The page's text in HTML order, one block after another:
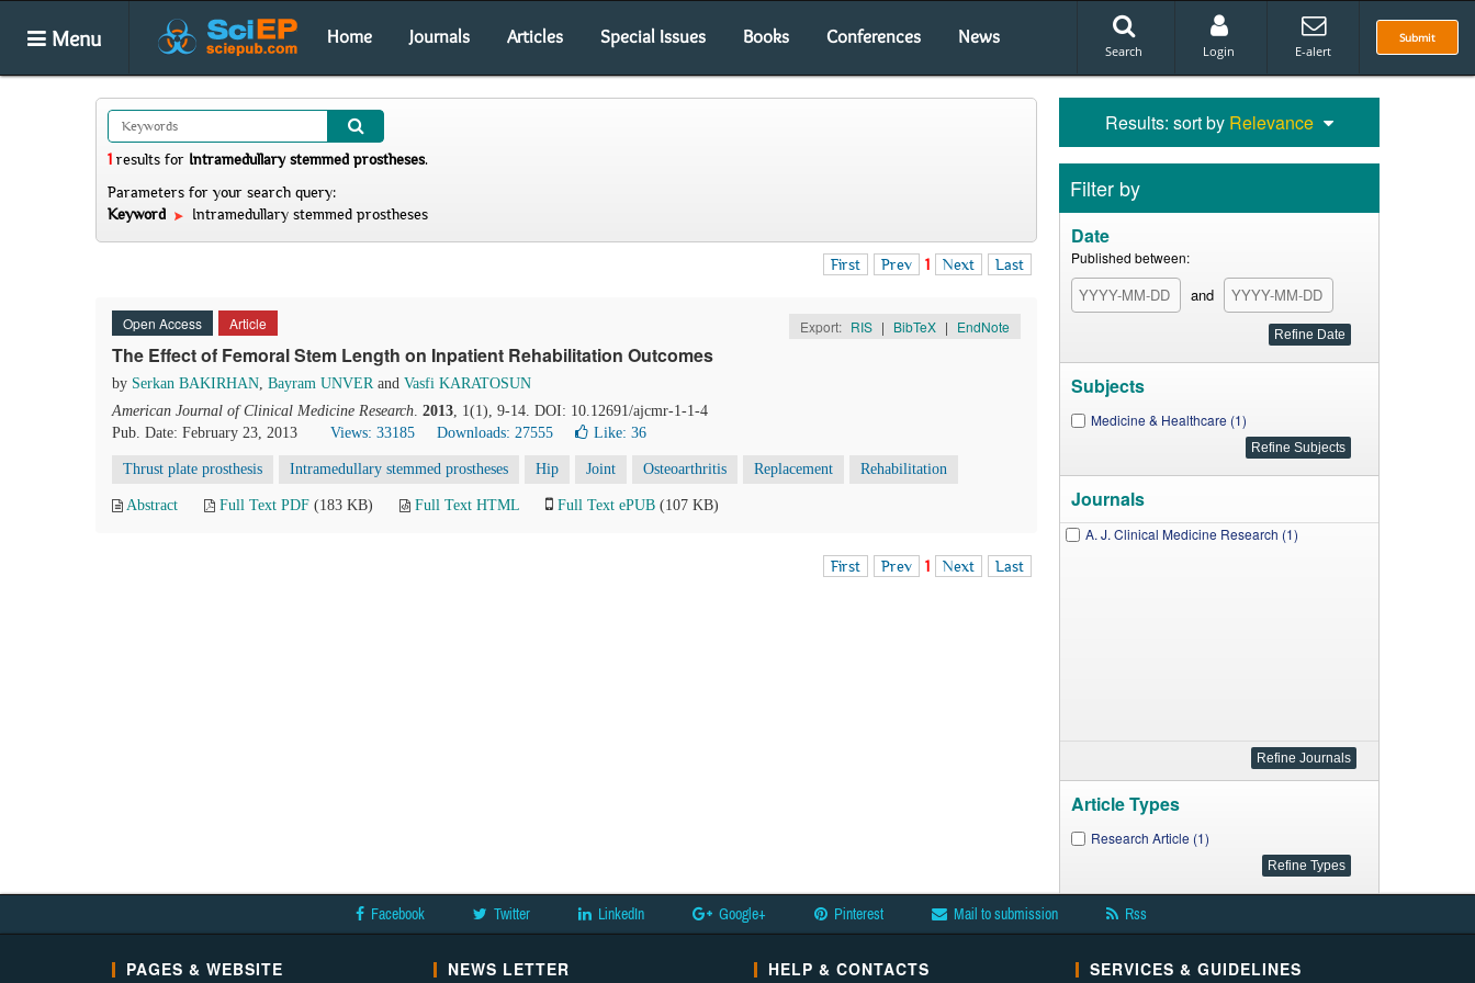
Menu Home Journals Articles Special Issues Books Conferences News Submit
Search Login E-alert
1 results for Intramedullary stemmed prostheses.
Parameters for your search query:
Keyword
Intramedullary stemmed prostheses
First Prev 1 Next Last
Open Access Article Export: RIS | BibTeX | EndNote
The Effect of Femoral Stem Length on Inpatient Rehabilitation Outcomes
by Serkan BAKIRHAN, Bayram UNVERand Vasfi KARATOSUN
American Journal of Clinical Medicine Research. 2013, 1(1), 9-14. DOI: 10.12691/ajcmr-1-1-4
Pub. Date: February 23, 2013
Views: 33185 Downloads: 27555 Like: 36
Thrust plate prosthesis Intramedullary stemmed prostheses Hip Joint Osteoarthritis Replacement Rehabilitation
Abstract Full Text PDF (183 KB) Full Text HTML Full Text ePUB (107 KB)
First Prev 1 Next Last
Results: sort by Relevance
Filter by
Date
Published between:
and
Subjects
Medicine & Healthcare (1)
Journals
A. J. Clinical Medicine Research (1)
Article Types
Research Article (1)
Facebook Twitter LinkedIn Google+ Pinterest Mail to submission Rss
PAGES & WEBSITE NEWS LETTER HELP & CONTACTS SERVICES & GUIDELINES
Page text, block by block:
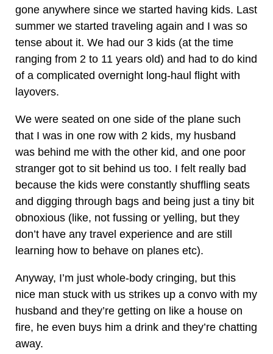
gone anywhere since we started having kids. Last
summer we started traveling again and I was so
tense about it. We had our 3 kids (at the time
ranging from 2 to 11 years old) and had to do kind
of a complicated overnight long-haul flight with
layovers.
We were seated on one side of the plane such
that I was in one row with 2 kids, my husband
was behind me with the other kid, and one poor
stranger got to sit behind us too. I felt really bad
because the kids were constantly shuffling seats
and digging through bags and being just a tiny bit
obnoxious (like, not fussing or yelling, but they
don’t have any travel experience and are still
learning how to behave on planes etc).
Anyway, I’m just whole-body cringing, but this
nice man stuck with us strikes up a convo with my
husband and they’re getting on like a house on
fire, he even buys him a drink and they’re chatting
away.
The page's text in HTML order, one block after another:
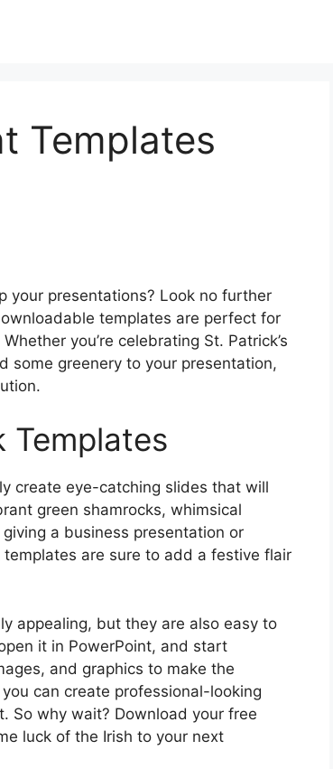
Templates
your presentations? Look no further
templates are perfect for
you’re celebrating St. Patrick’s
some greenery to your presentation,
Templates
create eye-catching slides that will
green shamrocks, whimsical
a business presentation or
are sure to add a festive flair
appealing, but they are also easy to
it in PowerPoint, and start
and graphics to make the
can create professional-looking
So why wait? Download your free
luck of the Irish to your next
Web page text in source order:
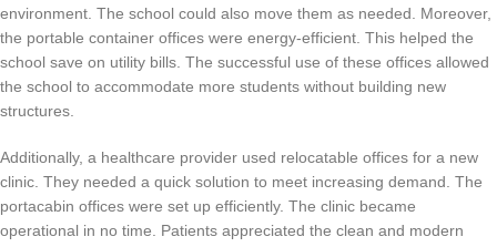
environment. The school could also move them as needed. Moreover,
the portable container offices were energy-efficient. This helped the
school save on utility bills. The successful use of these offices allowed
the school to accommodate more students without building new
structures.
Additionally, a healthcare provider used relocatable offices for a new
clinic. They needed a quick solution to meet increasing demand. The
portacabin offices were set up efficiently. The clinic became
operational in no time. Patients appreciated the clean and modern
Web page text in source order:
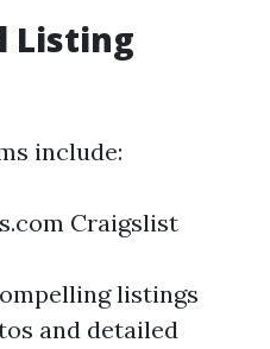
Listing
include:
Craigslist
listings
and detailed
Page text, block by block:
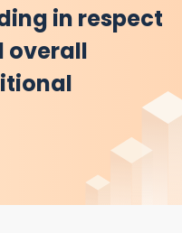
in respect
overall
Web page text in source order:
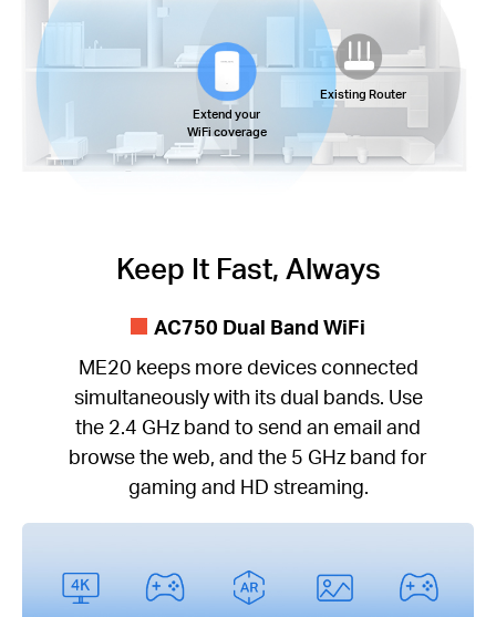
Extend your
WiFi coverage
Existing Router
Keep It Fast, Always
AC750 Dual Band WiFi
ME20 keeps more devices connected
simultaneously with its dual bands. Use
the 2.4 GHz band to send an email and
browse the web, and the 5 GHz band for
gaming and HD streaming.
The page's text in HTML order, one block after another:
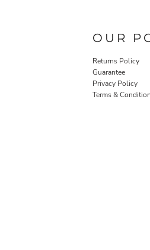
OUR
Returns Policy
Guarantee
Privacy Policy
Terms &
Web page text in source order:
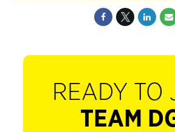
READY TO
TEAM
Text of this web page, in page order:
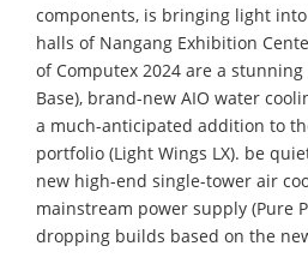
components, is bringing light
halls of Nangang Exhibition
of Computex 2024 are a
Base), brand-new AIO water
a much-anticipated addition to
portfolio (Light Wings LX). be
new high-end single-tower air
mainstream power supply (Pure
dropping builds based on the
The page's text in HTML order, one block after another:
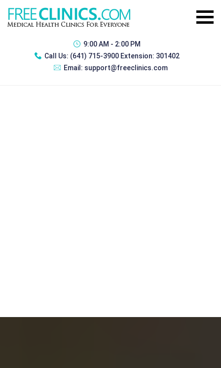
9:00 AM - 2:00 PM
Call Us: (641) 715-3900 Extension: 301402
Email: support@freeclinics.com
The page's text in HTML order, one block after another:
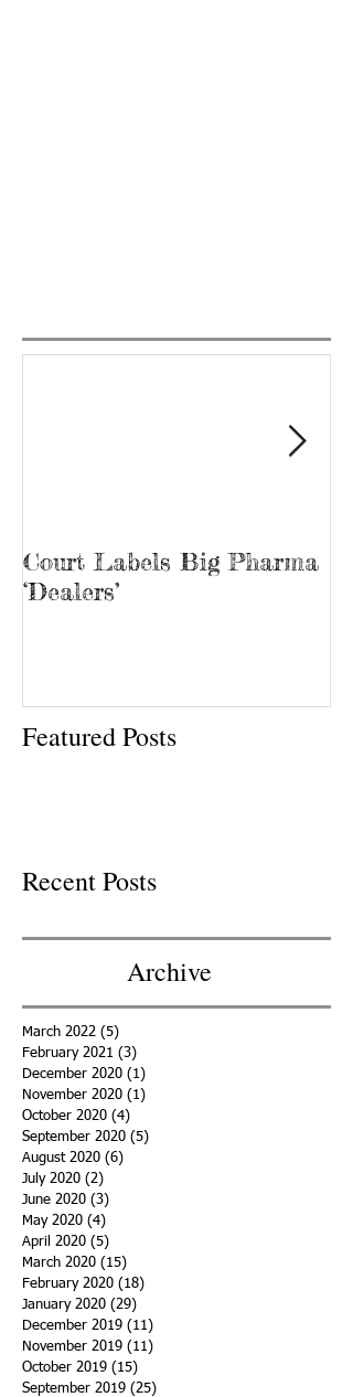
Court Labels Big Pharma
‘Dealers’
Featured Posts
Recent Posts
Archive
March 2022 (5)
February 2021 (3)
December 2020 (1)
November 2020 (1)
October 2020 (4)
September 2020 (5)
August 2020 (6)
July 2020 (2)
June 2020 (3)
May 2020 (4)
April 2020 (5)
March 2020 (15)
February 2020 (18)
January 2020 (29)
December 2019 (11)
November 2019 (11)
October 2019 (15)
September 2019 (25)
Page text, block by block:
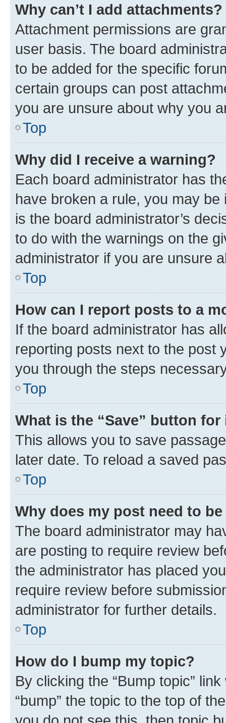
Why can’t I add attachments?
Attachment permissions are
user basis. The board
to be added for the specific
certain groups can post
you are unsure about why you
Top
Why did I receive a warning?
Each board administrator has
have broken a rule, you may
is the board administrator’s
to do with the warnings on the
administrator if you are unsure
Top
How can I report posts to a
If the board administrator has
reporting posts next to the post
you through the steps
Top
What is the “Save” button
This allows you to save
later date. To reload a saved
Top
Why does my post need to
The board administrator may
are posting to require review
the administrator has placed
require review before
administrator for further details.
Top
How do I bump my topic?
By clicking the “Bump topic”
“bump” the topic to the top of
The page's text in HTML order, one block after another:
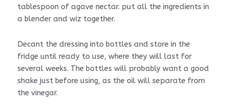
tablespoon of agave nectar. put all the ingredients in
a blender and wiz together.
Decant the dressing into bottles and store in the
fridge until ready to use, where they will last for
several weeks. The bottles will probably want a good
shake just before using, as the oil will separate from
the vinegar.
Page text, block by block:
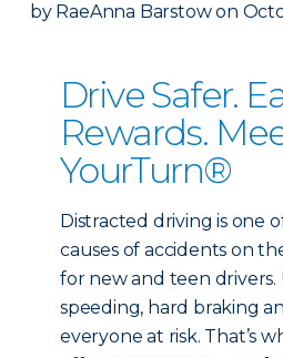
by RaeAnna Barstow on
Drive Safer.
Rewards.
YourTurn®
Distracted driving is one
causes of accidents on
for new and teen drivers.
speeding, hard braking
everyone at risk. That’s
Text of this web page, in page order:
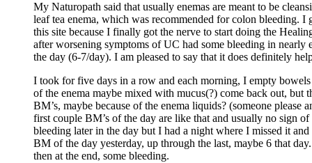
My Naturopath said that usually enemas are meant to be
leaf tea enema, which was recommended for colon bleeding. I
this site because I finally got the nerve to start doing the
after worsening symptoms of UC had some bleeding in nearly
the day (6-7/day). I am pleased to say that it does definitely
I took for five days in a row and each morning, I empty bowels
of the enema maybe mixed with mucus(?) come back out, but
BM’s, maybe because of the enema liquids? (someone please
first couple BM’s of the day are like that and usually no sign
bleeding later in the day but I had a night where I missed it
BM of the day yesterday, up through the last, maybe 6 that
then at the end, some bleeding.
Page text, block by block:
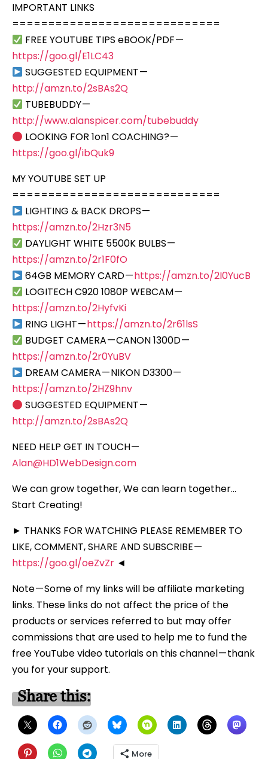
IMPORTANT LINKS
=============================
FREE YOUTUBE TIPS eBOOK/PDF —
https://goo.gl/E1LC43
SUGGESTED EQUIPMENT —
http://amzn.to/2sBAs2Q
TUBEBUDDY —
http://www.alanspicer.com/tubebuddy
LOOKING FOR 1on1 COACHING? —
https://goo.gl/ibQuk9
MY YOUTUBE SET UP
=============================
LIGHTING & BACK DROPS —
https://amzn.to/2Hzr3N5
DAYLIGHT WHITE 5500K BULBS —
https://amzn.to/2r1F0fO
64GB MEMORY CARD —https://amzn.to/2I0YucB
LOGITECH C920 1080P WEBCAM —
https://amzn.to/2HyfvKi
RING LIGHT —https://amzn.to/2r61lsS
BUDGET CAMERA — CANON 1300D —
https://amzn.to/2r0YuBV
DREAM CAMERA — NIKON D3300 —
https://amzn.to/2HZ9hnv
SUGGESTED EQUIPMENT —
http://amzn.to/2sBAs2Q
NEED HELP GET IN TOUCH —
Alan@HD1WebDesign.com
We can grow together, We can learn together…
Start Creating!
► THANKS FOR WATCHING PLEASE REMEMBER TO
LIKE, COMMENT, SHARE AND SUBSCRIBE —
https://goo.gl/oeZvZr ◄
Note — Some of my links will be affiliate marketing
links. These links do not affect the price of the
products or services referred to but may offer
commissions that are used to help me to fund the
free YouTube video tutorials on this channel — thank
you for your support.
Share this:
More
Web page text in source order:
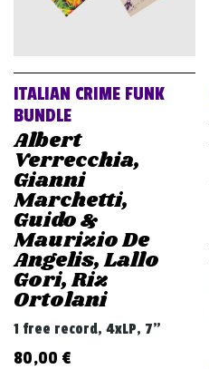
ITALIAN CRIME FUNK
BUNDLE
Albert
Verrecchia,
Gianni
Marchetti,
Guido &
Maurizio De
Angelis, Lallo
Gori, Riz
Ortolani
1 free record, 4xLP, 7"
80,00 €
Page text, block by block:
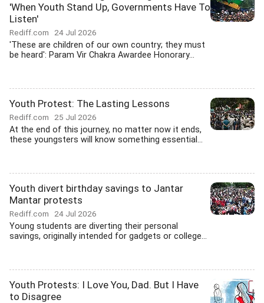
'When Youth Stand Up, Governments Have To
Listen'
Rediff.com 24 Jul 2026
'These are children of our own country; they must
be heard': Param Vir Chakra Awardee Honorary...
Youth Protest: The Lasting Lessons
Rediff.com 25 Jul 2026
At the end of this journey, no matter now it ends,
these youngsters will know something essential...
Youth divert birthday savings to Jantar
Mantar protests
Rediff.com 24 Jul 2026
Young students are diverting their personal
savings, originally intended for gadgets or college...
Youth Protests: I Love You, Dad. But I Have
to Disagree
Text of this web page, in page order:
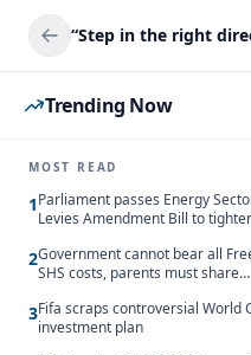
Trending Now
MOST READ
1Parliament passes Energy
Levies Amendment Bill to
2Government cannot bear all
SHS costs, parents must share
3Fifa scraps controversial World
investment plan
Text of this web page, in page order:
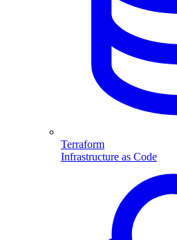
Terraform
Infrastructure as Code
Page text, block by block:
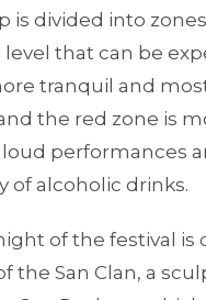
is divided into
level that can be
tranquil and
the red zone is
performances
of alcoholic drinks.
of the festival is
the San Clan, a
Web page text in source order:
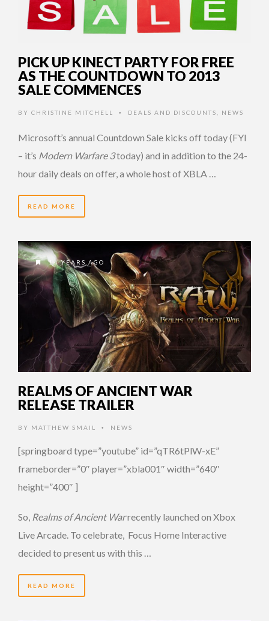
PICK UP KINECT PARTY FOR FREE
AS THE COUNTDOWN TO 2013
SALE COMMENCES
BY CHRISTINE MITCHELL • DEALS AND DISCOUNTS, NEWS
Microsoft’s annual Countdown Sale kicks off today (FYI
– it’s Modern Warfare 3today) and in addition to the 24-
hour daily deals on offer, a whole host of XBLA …
READ MORE
14 YEARS AGO
REALMS OF ANCIENT WAR
RELEASE TRAILER
BY MATTHEW SMAIL • NEWS
[springboard type=”youtube” id=”qTR6tPlW-xE”
frameborder=”0″ player=”xbla001″ width=”640″
height=”400″ ]
So, Realms of Ancient Warrecently launched on Xbox
Live Arcade. To celebrate, Focus Home Interactive
decided to present us with this …
READ MORE
┄┄┄┄┄┄┄┄┄┄
ASSIGNMENT => Among the lines of the listing, count those holding the string "review" and reply with the count only.

ANSWER TO THIS EXERCISE => 2